[THE TASK] Transcribe all the data, leaving each word as it is.

[DATASET CONTENT]

-- -- --

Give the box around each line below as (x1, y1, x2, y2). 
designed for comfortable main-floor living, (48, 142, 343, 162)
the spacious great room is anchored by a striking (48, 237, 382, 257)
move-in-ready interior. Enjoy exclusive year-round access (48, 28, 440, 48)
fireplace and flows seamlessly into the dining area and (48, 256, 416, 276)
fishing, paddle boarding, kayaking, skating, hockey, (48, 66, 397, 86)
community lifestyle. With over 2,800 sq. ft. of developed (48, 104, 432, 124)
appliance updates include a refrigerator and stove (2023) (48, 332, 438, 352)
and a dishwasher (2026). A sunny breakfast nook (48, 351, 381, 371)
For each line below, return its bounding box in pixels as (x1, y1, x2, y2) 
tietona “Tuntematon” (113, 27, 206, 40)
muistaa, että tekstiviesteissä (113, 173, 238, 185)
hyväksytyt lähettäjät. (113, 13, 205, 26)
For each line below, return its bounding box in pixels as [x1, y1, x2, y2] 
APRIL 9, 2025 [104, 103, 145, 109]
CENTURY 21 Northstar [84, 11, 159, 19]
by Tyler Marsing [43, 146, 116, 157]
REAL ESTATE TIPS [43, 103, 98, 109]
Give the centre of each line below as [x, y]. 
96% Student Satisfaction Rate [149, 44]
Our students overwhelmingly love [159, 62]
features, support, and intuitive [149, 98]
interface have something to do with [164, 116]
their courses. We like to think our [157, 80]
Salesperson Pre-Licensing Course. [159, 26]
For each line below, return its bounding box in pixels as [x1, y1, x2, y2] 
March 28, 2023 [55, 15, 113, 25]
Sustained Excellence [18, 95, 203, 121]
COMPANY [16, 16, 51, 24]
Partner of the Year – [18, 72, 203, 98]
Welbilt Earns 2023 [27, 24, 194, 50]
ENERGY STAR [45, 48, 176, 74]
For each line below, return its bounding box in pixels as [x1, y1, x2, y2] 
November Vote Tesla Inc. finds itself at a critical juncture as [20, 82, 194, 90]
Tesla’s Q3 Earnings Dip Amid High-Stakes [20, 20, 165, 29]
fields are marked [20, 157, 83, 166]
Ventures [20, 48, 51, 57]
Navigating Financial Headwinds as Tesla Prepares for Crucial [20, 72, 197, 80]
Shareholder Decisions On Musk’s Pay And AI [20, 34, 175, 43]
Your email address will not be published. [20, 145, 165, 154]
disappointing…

-- -- --

[WORKED SOLUTION]
Give the box around each line below as (x1, y1, x2, y2). 
designed for comfortable main-floor living, (48, 142, 343, 162)
the spacious great room is anchored by a striking (48, 237, 382, 257)
move-in-ready interior. Enjoy exclusive year-round access (48, 28, 440, 48)
fireplace and flows seamlessly into the dining area and (48, 256, 416, 276)
fishing, paddle boarding, kayaking, skating, hockey, (48, 66, 397, 86)
community lifestyle. With over 2,800 sq. ft. of developed (48, 104, 432, 124)
appliance updates include a refrigerator and stove (2023) (48, 332, 438, 352)
and a dishwasher (2026). A sunny breakfast nook (48, 351, 381, 371)
For each line below, return its bounding box in pixels as (x1, y1, x2, y2) 
tietona “Tuntematon” (113, 27, 206, 40)
muistaa, että tekstiviesteissä (113, 173, 238, 185)
hyväksytyt lähettäjät. (113, 13, 205, 26)
For each line below, return its bounding box in pixels as [x1, y1, x2, y2] 
APRIL 9, 2025 [104, 103, 145, 109]
CENTURY 21 Northstar [84, 11, 159, 19]
by Tyler Marsing [43, 146, 116, 157]
REAL ESTATE TIPS [43, 103, 98, 109]
Give the centre of each line below as [x, y]. 
96% Student Satisfaction Rate [149, 44]
Our students overwhelmingly love [159, 62]
features, support, and intuitive [149, 98]
interface have something to do with [164, 116]
their courses. We like to think our [157, 80]
Salesperson Pre-Licensing Course. [159, 26]
For each line below, return its bounding box in pixels as [x1, y1, x2, y2] 
March 28, 2023 [55, 15, 113, 25]
Sustained Excellence [18, 95, 203, 121]
COMPANY [16, 16, 51, 24]
Partner of the Year – [18, 72, 203, 98]
Welbilt Earns 2023 [27, 24, 194, 50]
ENERGY STAR [45, 48, 176, 74]
For each line below, return its bounding box in pixels as [x1, y1, x2, y2] 
November Vote Tesla Inc. finds itself at a critical juncture as [20, 82, 194, 90]
Tesla’s Q3 Earnings Dip Amid High-Stakes [20, 20, 165, 29]
fields are marked [20, 157, 83, 166]
Ventures [20, 48, 51, 57]
Navigating Financial Headwinds as Tesla Prepares for Crucial [20, 72, 197, 80]
Shareholder Decisions On Musk’s Pay And AI [20, 34, 175, 43]
Your email address will not be published. [20, 145, 165, 154]
disappointing…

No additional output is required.